Identifying an optimal approach for preventing high (advanced) myopia is urgently needed given the escalating prevalence of myopia overall and the risk of it progressing to high myopia. By 2030, it’s predicted that 39 million people in the U.S. will have myopia. By 2050, that number is expected to grow to 44 million in the U.S. and to 50% of the global population.
Much stronger concentrations of atropine eyedrops (0.5-1.0%) have long been used by pediatric eye doctors to slow myopia progression. While effective, such doses cause light sensitivity and blurry near vision while on the nightly eyedrops. Thus, there is interest in clinical studies assessing lower concentrations that have been shown to have fewer side effects.
“The absence of a treatment benefit in our U.S.-based study, compared with East Asian studies, may reflect racial differences in atropine response. The study enrolled fewer Asian children, whose myopia progresses more quickly, and included Black children, whose myopia progresses less quickly compared with other races,” noted the study’s lead co-author, Michael X. Repka, M.D., professor of ophthalmology, Johns Hopkins University.

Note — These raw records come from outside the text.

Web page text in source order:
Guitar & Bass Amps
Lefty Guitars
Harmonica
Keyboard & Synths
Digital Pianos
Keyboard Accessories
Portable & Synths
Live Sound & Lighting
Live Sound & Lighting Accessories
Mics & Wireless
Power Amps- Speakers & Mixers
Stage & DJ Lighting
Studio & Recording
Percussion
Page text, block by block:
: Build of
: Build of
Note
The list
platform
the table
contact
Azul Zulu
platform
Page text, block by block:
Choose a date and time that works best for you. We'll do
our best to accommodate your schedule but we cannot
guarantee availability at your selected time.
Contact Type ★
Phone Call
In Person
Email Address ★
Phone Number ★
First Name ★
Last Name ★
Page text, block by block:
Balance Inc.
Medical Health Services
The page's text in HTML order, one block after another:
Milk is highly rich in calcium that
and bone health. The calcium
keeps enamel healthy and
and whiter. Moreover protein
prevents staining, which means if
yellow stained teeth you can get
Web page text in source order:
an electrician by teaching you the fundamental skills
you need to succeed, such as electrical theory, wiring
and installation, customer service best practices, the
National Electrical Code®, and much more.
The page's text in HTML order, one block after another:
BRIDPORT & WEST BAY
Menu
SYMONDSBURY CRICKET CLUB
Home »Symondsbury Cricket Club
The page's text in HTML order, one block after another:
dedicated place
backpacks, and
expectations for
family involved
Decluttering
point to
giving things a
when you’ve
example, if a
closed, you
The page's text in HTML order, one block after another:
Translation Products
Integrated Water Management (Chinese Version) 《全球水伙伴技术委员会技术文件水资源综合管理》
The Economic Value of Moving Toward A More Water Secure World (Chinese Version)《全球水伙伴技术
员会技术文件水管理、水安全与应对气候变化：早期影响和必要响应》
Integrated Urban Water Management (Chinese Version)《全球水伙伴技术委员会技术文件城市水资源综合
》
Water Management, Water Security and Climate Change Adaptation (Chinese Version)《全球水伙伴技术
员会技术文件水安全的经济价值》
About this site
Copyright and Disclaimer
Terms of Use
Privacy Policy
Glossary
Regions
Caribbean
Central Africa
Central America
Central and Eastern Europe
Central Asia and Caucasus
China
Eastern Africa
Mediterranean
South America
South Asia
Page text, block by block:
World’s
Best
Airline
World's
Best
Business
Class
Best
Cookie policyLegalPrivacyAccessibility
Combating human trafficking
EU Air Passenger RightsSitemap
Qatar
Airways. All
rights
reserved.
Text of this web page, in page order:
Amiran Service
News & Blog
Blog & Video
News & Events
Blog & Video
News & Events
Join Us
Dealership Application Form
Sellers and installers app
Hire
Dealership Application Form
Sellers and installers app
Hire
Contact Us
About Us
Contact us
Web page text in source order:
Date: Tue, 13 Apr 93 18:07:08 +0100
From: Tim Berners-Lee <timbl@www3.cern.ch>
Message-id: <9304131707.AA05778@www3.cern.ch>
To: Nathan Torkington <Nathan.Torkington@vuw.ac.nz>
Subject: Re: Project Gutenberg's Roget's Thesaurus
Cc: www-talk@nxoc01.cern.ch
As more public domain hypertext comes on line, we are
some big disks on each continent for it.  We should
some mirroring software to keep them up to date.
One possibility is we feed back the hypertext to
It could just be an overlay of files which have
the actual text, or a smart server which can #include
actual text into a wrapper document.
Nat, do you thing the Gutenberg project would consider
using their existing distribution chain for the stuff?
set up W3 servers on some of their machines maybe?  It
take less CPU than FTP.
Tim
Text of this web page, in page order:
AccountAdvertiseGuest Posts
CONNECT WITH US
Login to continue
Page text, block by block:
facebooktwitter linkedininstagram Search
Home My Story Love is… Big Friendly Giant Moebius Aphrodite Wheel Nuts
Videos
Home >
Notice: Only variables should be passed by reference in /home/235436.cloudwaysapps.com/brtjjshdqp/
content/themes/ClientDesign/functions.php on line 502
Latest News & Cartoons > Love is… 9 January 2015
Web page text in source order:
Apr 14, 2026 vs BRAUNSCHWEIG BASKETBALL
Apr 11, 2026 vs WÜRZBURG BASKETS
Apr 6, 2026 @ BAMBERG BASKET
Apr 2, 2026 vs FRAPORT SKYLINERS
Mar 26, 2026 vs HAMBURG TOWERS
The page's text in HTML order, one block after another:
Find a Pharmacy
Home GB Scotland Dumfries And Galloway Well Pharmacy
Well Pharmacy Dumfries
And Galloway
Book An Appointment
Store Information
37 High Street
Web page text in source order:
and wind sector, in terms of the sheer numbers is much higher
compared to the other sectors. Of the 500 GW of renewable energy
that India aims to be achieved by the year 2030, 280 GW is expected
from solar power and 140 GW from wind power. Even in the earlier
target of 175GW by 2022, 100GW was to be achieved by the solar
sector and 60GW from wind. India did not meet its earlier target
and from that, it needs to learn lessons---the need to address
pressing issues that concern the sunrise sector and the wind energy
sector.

For the study, 187 children ages 5 to 12 years with low-to-moderate bilateral myopia were randomly assigned to use nightly atropine (0.01%) (125 children) or placebo (62 children) eyedrops for two years. Study participants, their parents, and the eye care providers were masked to the group assignments. Patient care was provided at 12 study center sites throughout the U.S.
After the treatment period, and 6 months after treatment stopped, there were no significant differences between the groups in terms of changes in degree of myopia compared with baseline. Nor were there significant differences in axial length within the two groups when compared with baseline measurements.
“It’s possible that a different concentration of atropine is needed for U.S. children to experience a benefit,” noted the study’s other lead co-author, Katherine K. Weise, O.D., professor, University of Alabama at Birmingham. “Clinical researchers could evaluate new pharmaceuticals and special wavelengths of light in combination with optical strategies, like special glasses or contact lenses, to see what works in reducing the progression of myopia.”
Among children, myopia will stabilize in about half of children around age 16 years, and among an increasingly larger percentage as they get older. By their early twenties, about 10% of individuals with myopia will continue to grow more nearsighted, and by age 24 years that percentage is 4%.
“Vision scientists may help us figure out what’s different about the myopic eye, even among different races and ethnicities, to help create new treatment strategies,” she said. It will take a real convergence of eye research to solve the environmental, genetic, and structural mystery of myopia.”
PEDIG is a collaborative network of pediatric ophthalmologists and pediatric optometrists dedicated to conducting multi-center trials on eye disorders that affect children. The trial was funded by the NEI grants EY11751, EY18810 and EY23198. The ClinicalTrials.gov identifier is NCT03334253.